Financial Services

Citigroup Regulator: Don't Blame Prop Trading

Stock quotes in this article:C 

NEW YORK (TheStreet) -- Citigroup's (C) primary federal banking regulator sounds an awful lot like a bank executive in explaining a cause of massive losses in the financial crisis.

Comptroller of the Currency John Dugan, a former banking lobbyist who began his current role in 2005, echoed many banking industry executives in dismissing proprietary trading, or the practice of banks trading their own money, for fueling excessive risk taking that led to big losses during the crisis. The Obama administration's so-called "Volcker Rule" proposes banning proprietary trading from large national banks, one of the ideas being considered as Congress mulls reform of the financial industry on the heels of the health care bill's passage.

The argument Dugan, Goldman Sachs (GS) CFO David Viniar and others who oppose the proposed proprietary trading ban make comes down to the definition of proprietary trading. They argue that the majority of trading losses are not proprietary trading at all, but are actually trading on behalf of clients. Thus, banning the practice doesn't address the problems that led to the crisis.

John Dugan
John Dugan, comptroller of the currency.

"If you define proprietary trading in a way that gets at customer accounts you can go to the core of what money center banks do and that's something that really has to be looked at carefully," Dugan told CNBC last week .

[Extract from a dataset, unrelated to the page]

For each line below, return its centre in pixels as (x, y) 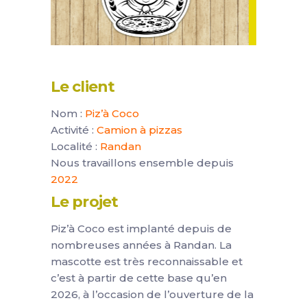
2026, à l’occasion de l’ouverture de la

In the fourth quarter of 2007, Citigroup posted negative revenues of $16.9 billion in its Fixed Income Markets division, according to its quarterly earnings release. In a footnote, Citigroup stated "lower revenues due to writedowns on non sub-prime securitized products and in fixed income proprietary trading."

In an article I wrote in January, that quarterly loss by Citigroup stood out as the most glaring example of several I found showing that proprietary trading losses by Citigroup, Morgan Stanley (MS) and other big banks were not as minor as opponents of the proposed proprietary trading ban said they were.

It is very hard, if not impossible, to know what goes on at giant banks from reading their financial statements, but here they were admitting that proprietary trading was an important factor in several big losses.

Now that markets have rebounded, however, and the idea of banning proprietary trading is on the table, some might be forgiven for thinking the banks and their regulator want to rewrite history. If it wasn't proprietary trading that caused the losses, why did Citigroup say it was?